*Dataset excerpt*:
^^^^^^^^
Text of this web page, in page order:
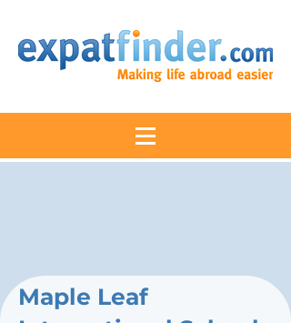
Maple Leaf
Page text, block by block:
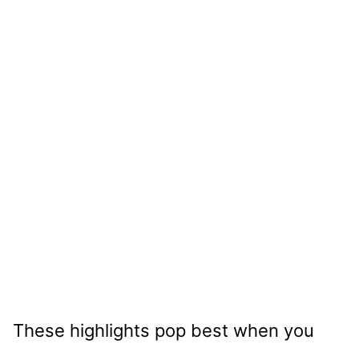
These highlights pop best when you
^^^^^^^^
*Requirement*: Word for word, reproduce the material above and omit each image.

*Response box*:
Text of this web page, in page order:
Maple Leaf
Page text, block by block:
These highlights pop best when you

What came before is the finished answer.